# Exercise brief
Tally the lines below that include the string "acesso". Reply with the total only.

Records from a dataset:
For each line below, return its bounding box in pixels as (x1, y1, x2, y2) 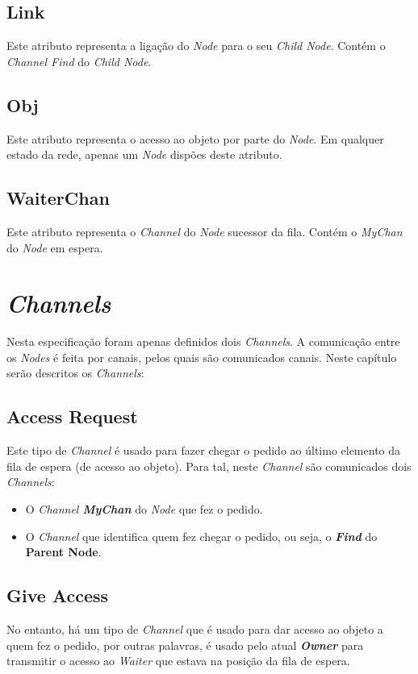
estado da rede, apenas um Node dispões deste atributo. (6, 146, 282, 163)
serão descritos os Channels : (6, 364, 144, 381)
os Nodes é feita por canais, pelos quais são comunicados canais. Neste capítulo (6, 348, 397, 365)
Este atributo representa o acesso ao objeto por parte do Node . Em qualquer (6, 130, 384, 147)
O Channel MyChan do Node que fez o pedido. (25, 501, 263, 518)
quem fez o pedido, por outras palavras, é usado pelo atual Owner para (6, 636, 364, 653)
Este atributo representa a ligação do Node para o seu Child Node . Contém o (6, 37, 386, 54)
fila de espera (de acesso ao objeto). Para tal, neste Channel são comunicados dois (6, 457, 412, 474)
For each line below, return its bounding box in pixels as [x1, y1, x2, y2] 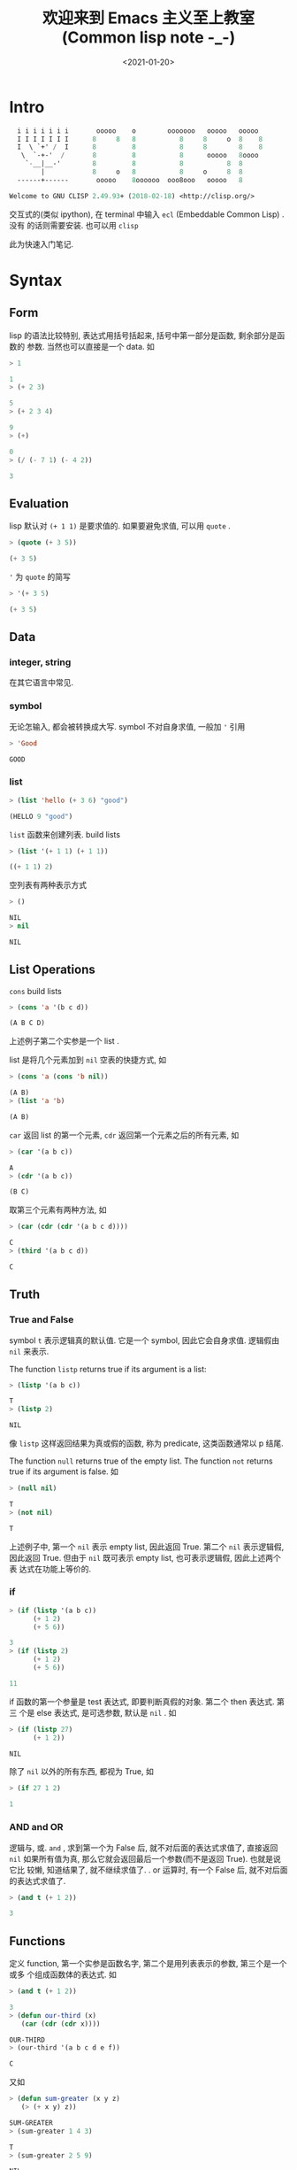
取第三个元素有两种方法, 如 [9, 1205, 107, 1216]
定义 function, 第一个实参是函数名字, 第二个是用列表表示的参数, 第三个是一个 [9, 1958, 287, 1969]
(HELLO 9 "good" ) [9, 812, 73, 821]
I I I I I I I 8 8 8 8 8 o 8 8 [17, 135, 263, 143]
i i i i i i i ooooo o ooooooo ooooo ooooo [17, 126, 259, 135]
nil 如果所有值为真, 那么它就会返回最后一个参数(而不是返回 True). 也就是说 [9, 1853, 281, 1864]
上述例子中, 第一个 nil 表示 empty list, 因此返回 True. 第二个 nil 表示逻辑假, [9, 1541, 285, 1552]
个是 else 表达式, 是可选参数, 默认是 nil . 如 [19, 1707, 177, 1718]
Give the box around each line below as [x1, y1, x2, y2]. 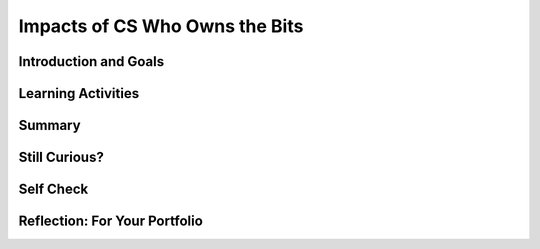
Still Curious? [18, 149, 104, 166]
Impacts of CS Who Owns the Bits [18, 15, 304, 37]
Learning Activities [18, 85, 140, 102]
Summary [18, 117, 81, 134]
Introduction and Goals [18, 53, 165, 70]
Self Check [18, 181, 89, 198]
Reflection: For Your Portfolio [18, 213, 204, 230]
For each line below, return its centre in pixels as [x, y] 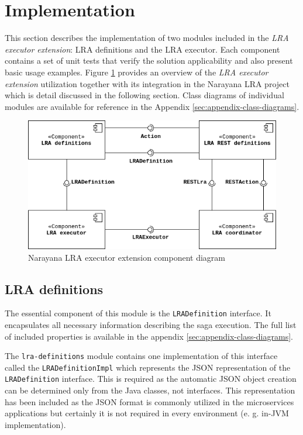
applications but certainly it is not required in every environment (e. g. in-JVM [147, 413]
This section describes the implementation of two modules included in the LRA [147, 38]
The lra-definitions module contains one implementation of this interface [141, 356]
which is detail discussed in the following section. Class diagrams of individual [144, 95]
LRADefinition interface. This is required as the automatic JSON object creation [151, 379]
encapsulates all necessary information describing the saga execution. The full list [151, 324]
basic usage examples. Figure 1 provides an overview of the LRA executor [137, 72]
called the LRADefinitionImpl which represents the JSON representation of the [148, 367]
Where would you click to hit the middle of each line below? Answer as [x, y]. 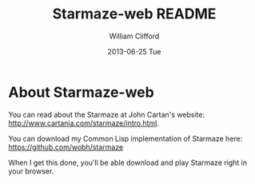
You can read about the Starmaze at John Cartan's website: [107, 114]
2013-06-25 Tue [134, 51]
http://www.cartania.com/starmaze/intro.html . [84, 123]
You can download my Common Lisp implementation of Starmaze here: [126, 138]
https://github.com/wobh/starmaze [66, 147]
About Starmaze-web [81, 92]
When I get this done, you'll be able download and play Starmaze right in [128, 162]
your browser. [31, 171]
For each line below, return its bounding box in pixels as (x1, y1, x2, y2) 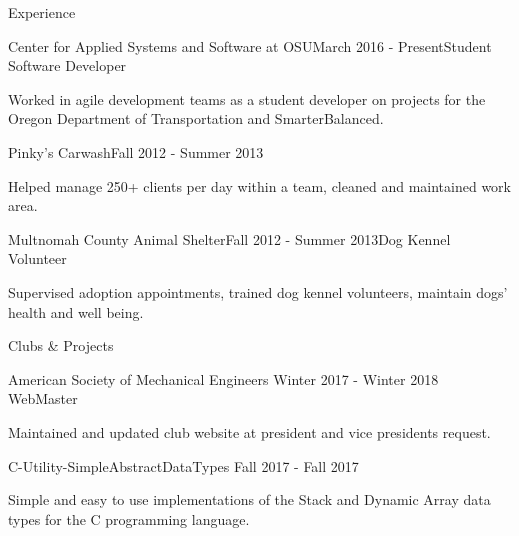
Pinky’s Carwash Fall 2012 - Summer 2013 (8, 141, 264, 162)
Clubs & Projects (8, 335, 114, 356)
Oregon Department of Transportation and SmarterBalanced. (8, 108, 384, 129)
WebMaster (8, 388, 78, 409)
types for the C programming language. (8, 508, 250, 529)
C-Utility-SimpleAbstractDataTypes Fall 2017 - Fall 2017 (8, 455, 359, 476)
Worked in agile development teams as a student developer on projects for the (8, 88, 486, 109)
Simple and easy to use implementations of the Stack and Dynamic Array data (8, 489, 491, 510)
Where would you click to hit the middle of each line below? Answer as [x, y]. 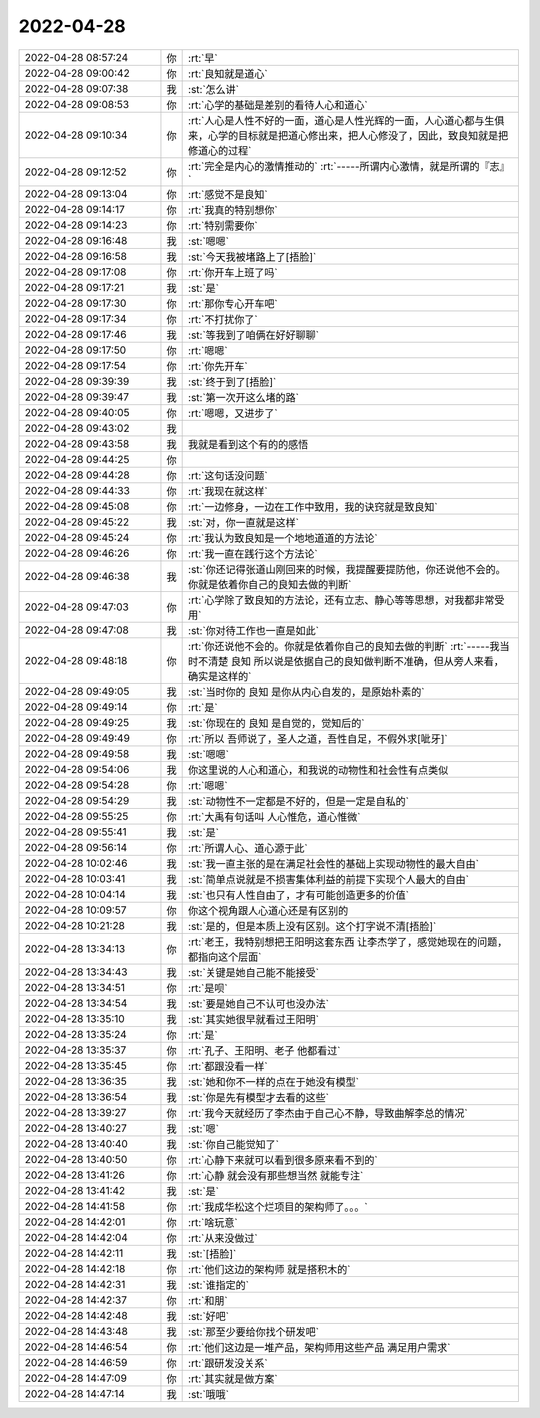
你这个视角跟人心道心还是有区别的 [268, 910]
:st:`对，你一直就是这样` [244, 522]
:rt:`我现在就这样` [228, 491]
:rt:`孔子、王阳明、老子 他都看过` [264, 1050]
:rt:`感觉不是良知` [228, 194]
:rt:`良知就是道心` [228, 73]
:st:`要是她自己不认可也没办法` [259, 1003]
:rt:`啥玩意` [213, 1222]
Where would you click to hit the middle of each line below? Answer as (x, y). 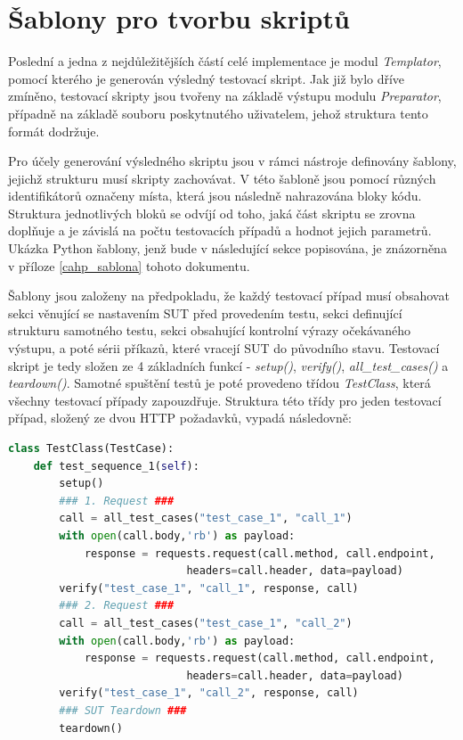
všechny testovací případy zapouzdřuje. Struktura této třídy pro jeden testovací (225, 400)
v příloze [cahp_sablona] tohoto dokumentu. (129, 265)
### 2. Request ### (117, 606)
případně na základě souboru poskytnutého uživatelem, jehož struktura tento (218, 113)
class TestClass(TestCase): (91, 448)
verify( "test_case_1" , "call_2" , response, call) (209, 693)
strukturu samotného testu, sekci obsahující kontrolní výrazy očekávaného (210, 330)
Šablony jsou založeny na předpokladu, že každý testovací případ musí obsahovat (229, 296)
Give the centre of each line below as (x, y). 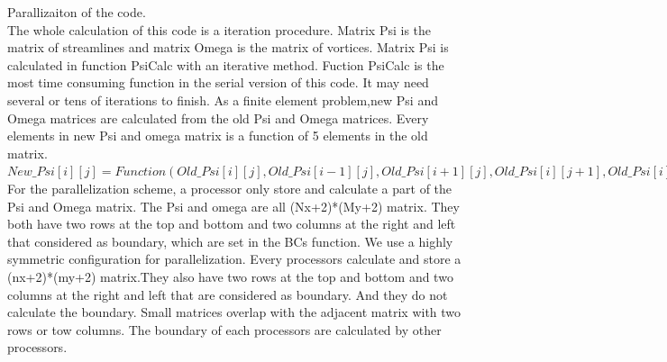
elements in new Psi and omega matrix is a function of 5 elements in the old (218, 136)
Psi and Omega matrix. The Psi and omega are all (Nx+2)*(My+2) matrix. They (233, 206)
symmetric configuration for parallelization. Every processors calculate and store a (234, 259)
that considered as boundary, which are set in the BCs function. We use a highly (230, 241)
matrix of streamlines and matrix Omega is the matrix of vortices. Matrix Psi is (228, 47)
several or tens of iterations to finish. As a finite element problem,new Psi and (223, 100)
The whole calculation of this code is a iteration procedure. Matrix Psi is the (219, 29)
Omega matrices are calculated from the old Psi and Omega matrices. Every (218, 118)
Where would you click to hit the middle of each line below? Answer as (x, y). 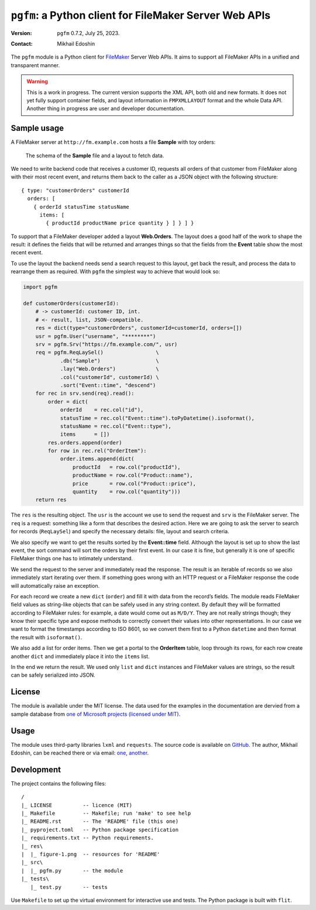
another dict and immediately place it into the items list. (80, 656)
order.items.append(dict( (97, 459)
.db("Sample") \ (109, 361)
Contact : (22, 43)
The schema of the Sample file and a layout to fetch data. (95, 156)
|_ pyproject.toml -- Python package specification (100, 830)
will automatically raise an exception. (55, 585)
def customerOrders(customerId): (71, 304)
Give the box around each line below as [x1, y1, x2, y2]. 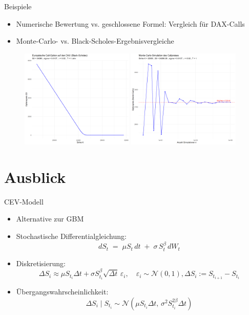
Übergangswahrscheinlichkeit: [16, 286, 109, 297]
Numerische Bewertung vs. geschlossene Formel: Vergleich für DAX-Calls [16, 18, 245, 29]
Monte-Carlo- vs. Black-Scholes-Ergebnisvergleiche [16, 35, 174, 46]
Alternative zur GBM [16, 213, 84, 224]
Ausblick [4, 166, 66, 187]
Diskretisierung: [16, 257, 66, 268]
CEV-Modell [4, 196, 44, 207]
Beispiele [4, 1, 32, 11]
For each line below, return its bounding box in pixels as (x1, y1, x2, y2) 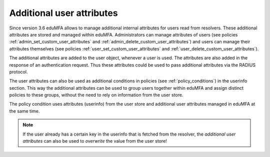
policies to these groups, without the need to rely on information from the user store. (9, 92, 183, 98)
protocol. (9, 69, 28, 75)
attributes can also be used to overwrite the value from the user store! (22, 138, 167, 144)
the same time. (9, 108, 40, 114)
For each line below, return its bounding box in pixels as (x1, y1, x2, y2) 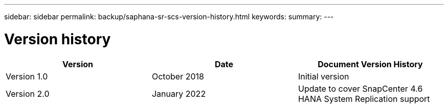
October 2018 (151, 71, 204, 82)
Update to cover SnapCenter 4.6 (298, 83, 423, 94)
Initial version (298, 71, 349, 82)
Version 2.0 (6, 88, 50, 99)
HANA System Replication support (298, 93, 430, 104)
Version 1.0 (6, 71, 48, 82)
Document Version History (318, 59, 423, 69)
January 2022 (151, 88, 206, 99)
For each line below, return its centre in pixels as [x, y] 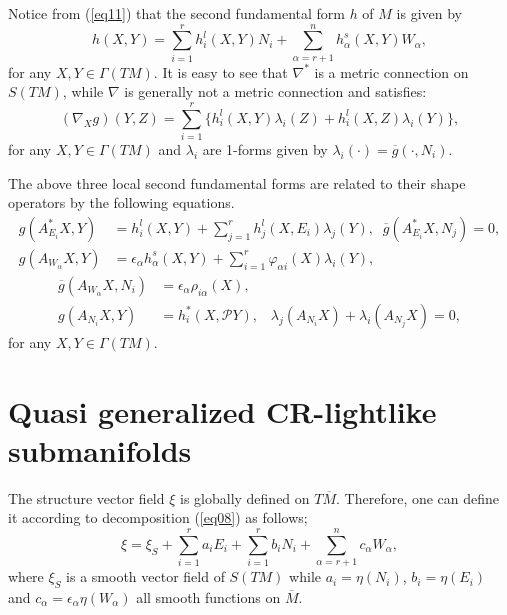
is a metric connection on [391, 71]
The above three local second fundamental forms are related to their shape [237, 182]
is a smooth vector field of [145, 576]
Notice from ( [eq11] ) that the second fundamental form [176, 13]
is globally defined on [244, 497]
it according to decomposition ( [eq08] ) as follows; [158, 517]
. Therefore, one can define [418, 497]
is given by [429, 13]
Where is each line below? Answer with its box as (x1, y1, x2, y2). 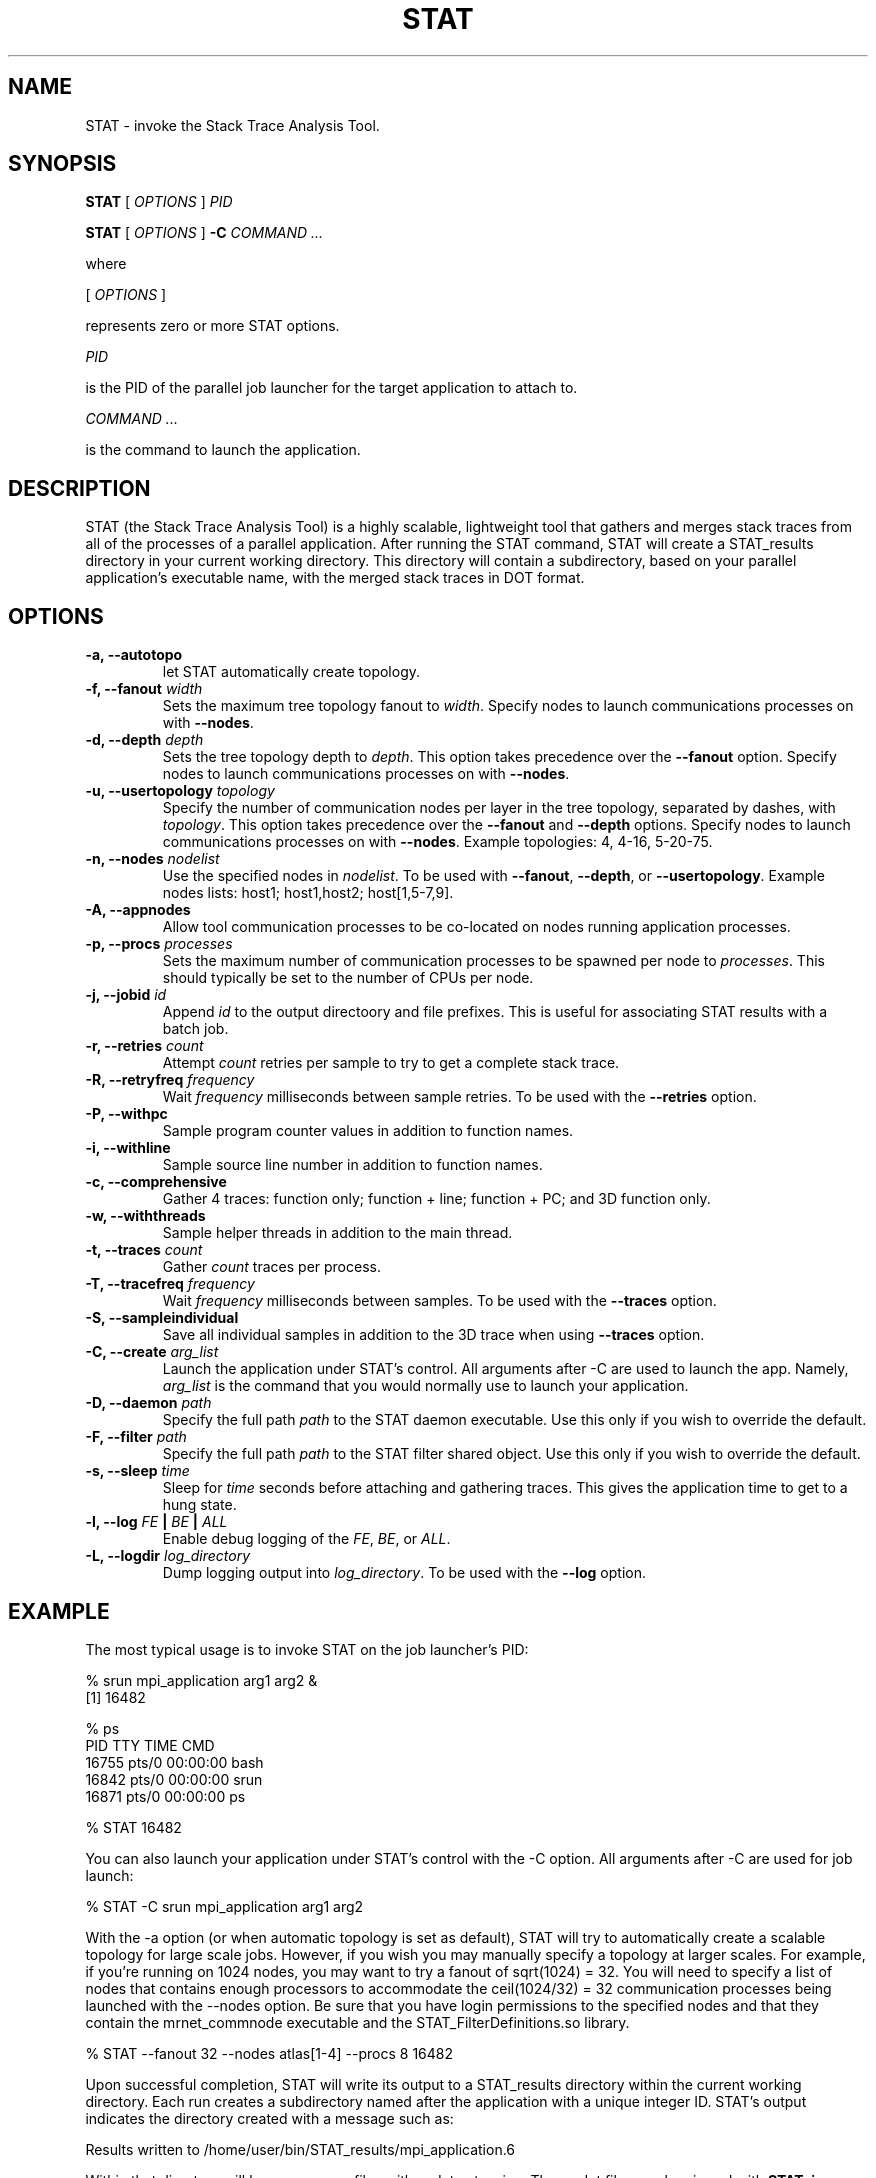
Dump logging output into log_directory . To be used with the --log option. (162, 1564, 646, 1582)
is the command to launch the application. (85, 441, 361, 459)
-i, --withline (85, 1139, 171, 1157)
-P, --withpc (85, 1105, 168, 1123)
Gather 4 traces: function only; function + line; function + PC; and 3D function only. (162, 1190, 711, 1208)
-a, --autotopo (85, 646, 183, 664)
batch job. (162, 1020, 229, 1038)
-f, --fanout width (85, 680, 203, 698)
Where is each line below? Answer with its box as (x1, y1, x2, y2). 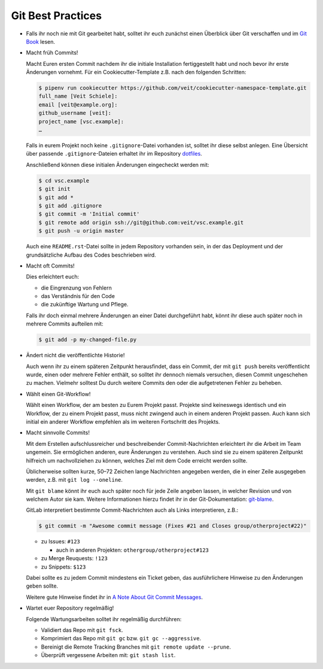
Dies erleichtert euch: (26, 273, 80, 281)
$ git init (38, 186, 71, 193)
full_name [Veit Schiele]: (38, 93, 118, 100)
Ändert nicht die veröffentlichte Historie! (26, 352, 125, 359)
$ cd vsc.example (38, 177, 90, 184)
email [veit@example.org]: (38, 101, 118, 108)
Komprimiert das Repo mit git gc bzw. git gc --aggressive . (41, 635, 202, 642)
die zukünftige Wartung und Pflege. (41, 301, 129, 308)

# Answer box
2